Thursday, August 16, 2012

No weight loss

No weight loss for me these past few months.

I am not trying and I know it. Just when I decide I am going to do something and begin to exercise something crazy comes up. Like I get sick. I need to get off my butt and start moving. Maybe if I start exercising in the morning I will be able to sleep at night. Here's to hoping.

Friday, June 1, 2012

Frustration

I am so super frustrated. Have I gone below 225? No of course not. I need some help and motivation.
I take that back I need a supportive husband who doesn't complain about eating healthy food because it is "tasteless" and he can't get full on it. I would love to be like my husband and eat whatever I want when ever I want and not get fat. He can drink a 12 pack of beer every day, a gallon of sweet tea and eat about 2500 calories and he has gained a total of 20 pounds in 12 years. Did I mention that he is over 6' and is still in a healthy weight range. He does need to stop drinking so much. He has a beer belly and I have told him that his beer belly is just his liver enlarged but he doesn't believe me. 

I want to be at a healthy weight but I don't want to give up the things that I love. I am going to send a video in to "The Biggest Loser" and hopefully I get cast. Maybe if I am away from all of the craziness that is my home and the negativeness that is my husband then I may just lose the weight. I need to be away from all of my distractions. I need to get healthy not only for me but for my children as well. 
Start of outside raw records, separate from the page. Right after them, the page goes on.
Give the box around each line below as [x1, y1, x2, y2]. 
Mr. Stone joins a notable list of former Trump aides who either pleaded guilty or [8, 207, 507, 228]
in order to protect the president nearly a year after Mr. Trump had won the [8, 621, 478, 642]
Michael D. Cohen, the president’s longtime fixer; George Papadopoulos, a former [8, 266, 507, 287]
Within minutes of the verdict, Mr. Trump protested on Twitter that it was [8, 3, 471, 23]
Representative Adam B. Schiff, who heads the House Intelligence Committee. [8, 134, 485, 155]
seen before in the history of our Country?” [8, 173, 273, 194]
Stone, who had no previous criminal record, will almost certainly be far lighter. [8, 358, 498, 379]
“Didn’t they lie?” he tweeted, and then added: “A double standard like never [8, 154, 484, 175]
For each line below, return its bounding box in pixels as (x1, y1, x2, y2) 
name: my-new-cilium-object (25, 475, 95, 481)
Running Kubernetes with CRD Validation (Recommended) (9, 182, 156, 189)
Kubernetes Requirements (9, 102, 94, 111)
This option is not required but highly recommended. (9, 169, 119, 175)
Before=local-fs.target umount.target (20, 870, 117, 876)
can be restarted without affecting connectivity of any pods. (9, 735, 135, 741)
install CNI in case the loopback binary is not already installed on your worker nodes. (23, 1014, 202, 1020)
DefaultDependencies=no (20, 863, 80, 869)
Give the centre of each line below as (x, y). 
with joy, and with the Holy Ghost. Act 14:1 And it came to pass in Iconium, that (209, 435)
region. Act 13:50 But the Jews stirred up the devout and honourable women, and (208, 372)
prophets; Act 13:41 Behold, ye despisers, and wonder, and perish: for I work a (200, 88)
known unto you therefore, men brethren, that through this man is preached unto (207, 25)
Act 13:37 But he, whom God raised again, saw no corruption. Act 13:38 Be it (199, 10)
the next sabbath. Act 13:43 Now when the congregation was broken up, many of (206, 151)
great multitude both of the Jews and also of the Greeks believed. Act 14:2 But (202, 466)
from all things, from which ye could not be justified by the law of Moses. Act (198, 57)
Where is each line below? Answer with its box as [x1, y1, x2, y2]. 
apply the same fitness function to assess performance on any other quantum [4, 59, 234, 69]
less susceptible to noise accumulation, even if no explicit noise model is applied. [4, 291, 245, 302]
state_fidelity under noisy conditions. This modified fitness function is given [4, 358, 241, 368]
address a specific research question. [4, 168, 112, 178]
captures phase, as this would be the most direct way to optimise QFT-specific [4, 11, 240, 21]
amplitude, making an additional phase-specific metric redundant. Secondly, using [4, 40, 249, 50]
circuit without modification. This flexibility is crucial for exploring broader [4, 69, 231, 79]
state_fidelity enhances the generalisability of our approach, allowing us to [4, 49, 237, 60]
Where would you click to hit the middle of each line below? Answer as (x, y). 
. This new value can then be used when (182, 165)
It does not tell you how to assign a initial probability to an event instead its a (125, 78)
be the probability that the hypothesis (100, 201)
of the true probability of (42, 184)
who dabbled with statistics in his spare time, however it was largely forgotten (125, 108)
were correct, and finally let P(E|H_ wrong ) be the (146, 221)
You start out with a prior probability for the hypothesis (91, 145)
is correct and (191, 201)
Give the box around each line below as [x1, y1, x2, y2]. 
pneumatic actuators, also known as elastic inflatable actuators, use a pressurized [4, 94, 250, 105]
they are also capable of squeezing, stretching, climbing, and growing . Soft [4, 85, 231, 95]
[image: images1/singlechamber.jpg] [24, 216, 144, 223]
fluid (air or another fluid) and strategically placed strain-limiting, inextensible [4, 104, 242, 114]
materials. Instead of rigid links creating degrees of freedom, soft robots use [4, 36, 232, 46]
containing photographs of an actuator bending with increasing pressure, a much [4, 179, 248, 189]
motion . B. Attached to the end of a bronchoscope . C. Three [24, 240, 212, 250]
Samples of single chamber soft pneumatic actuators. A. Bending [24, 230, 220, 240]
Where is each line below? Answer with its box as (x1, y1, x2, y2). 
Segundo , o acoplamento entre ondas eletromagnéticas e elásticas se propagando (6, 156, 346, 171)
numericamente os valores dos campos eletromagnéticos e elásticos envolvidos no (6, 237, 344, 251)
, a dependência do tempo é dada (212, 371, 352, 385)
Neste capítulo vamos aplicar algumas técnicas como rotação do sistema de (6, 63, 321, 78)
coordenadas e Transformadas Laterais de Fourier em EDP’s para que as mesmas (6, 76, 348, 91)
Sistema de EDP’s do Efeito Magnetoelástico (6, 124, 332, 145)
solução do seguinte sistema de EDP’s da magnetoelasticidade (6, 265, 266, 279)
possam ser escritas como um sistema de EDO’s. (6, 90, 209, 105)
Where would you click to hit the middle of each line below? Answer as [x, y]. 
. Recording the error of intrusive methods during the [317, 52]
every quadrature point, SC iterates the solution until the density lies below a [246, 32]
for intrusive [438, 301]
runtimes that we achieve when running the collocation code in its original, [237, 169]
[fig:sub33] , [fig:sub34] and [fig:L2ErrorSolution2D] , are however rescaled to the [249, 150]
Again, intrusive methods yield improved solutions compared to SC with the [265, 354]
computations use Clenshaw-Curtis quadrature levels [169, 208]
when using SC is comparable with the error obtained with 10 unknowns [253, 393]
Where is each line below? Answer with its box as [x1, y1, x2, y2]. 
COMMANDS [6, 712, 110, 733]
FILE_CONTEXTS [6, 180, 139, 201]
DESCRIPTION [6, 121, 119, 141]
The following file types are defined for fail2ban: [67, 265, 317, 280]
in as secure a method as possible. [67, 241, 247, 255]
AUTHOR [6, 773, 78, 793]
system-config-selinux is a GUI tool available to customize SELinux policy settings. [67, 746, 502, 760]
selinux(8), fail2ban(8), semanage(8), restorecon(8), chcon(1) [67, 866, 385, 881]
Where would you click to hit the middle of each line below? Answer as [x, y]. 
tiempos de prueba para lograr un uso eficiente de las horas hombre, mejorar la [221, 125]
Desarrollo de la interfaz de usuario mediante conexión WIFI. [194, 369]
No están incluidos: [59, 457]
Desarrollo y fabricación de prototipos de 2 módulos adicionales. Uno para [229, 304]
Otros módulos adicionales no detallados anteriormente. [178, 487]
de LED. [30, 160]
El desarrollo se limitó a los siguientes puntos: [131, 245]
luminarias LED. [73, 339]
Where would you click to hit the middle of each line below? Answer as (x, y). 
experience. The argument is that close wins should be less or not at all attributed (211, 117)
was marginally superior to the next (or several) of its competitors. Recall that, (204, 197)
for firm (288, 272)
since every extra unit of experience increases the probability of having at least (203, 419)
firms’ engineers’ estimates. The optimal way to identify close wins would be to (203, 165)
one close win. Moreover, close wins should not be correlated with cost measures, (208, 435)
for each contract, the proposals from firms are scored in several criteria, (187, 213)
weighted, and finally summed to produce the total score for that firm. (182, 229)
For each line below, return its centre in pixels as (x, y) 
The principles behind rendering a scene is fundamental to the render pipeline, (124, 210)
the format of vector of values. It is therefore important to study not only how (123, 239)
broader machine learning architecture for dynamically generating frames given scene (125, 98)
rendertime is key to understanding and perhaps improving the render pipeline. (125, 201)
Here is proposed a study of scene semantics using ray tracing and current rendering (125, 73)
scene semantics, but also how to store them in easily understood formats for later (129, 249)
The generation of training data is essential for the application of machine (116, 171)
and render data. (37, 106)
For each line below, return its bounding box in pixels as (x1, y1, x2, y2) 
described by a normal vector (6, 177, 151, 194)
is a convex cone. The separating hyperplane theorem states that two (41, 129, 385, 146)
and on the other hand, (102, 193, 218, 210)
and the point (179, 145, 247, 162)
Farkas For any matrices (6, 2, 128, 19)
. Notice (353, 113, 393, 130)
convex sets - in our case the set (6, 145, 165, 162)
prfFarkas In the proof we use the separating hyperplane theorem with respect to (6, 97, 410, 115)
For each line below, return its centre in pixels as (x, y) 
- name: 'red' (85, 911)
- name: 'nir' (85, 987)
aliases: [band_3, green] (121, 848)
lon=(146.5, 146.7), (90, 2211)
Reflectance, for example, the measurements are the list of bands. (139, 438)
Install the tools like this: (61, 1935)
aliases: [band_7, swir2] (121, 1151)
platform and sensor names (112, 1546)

Serenity, my 9 year old daughter, is an extremely active little girl. Gymnastics 3 hours a week as well as out door play almost every day: and now that it is summer she will swim for hours every day, I haven't figured out why she weighs 95 pounds. She is 4'9", a very tall girl for her age but she is still over weight. I suspect the fact that she spends a lot of time at her grandparents house and they could care less about the amount of calories in things and how many sweets the kids eat. Therefore she gains weight. If I even mention limiting their sweets I get yelled at by my parents. They are like "it isn't like they do it all the time." They do. Hopefully this summer she will slim down a bit. She will be more active and not at the grandparents as much. Due to Gymnastics camps.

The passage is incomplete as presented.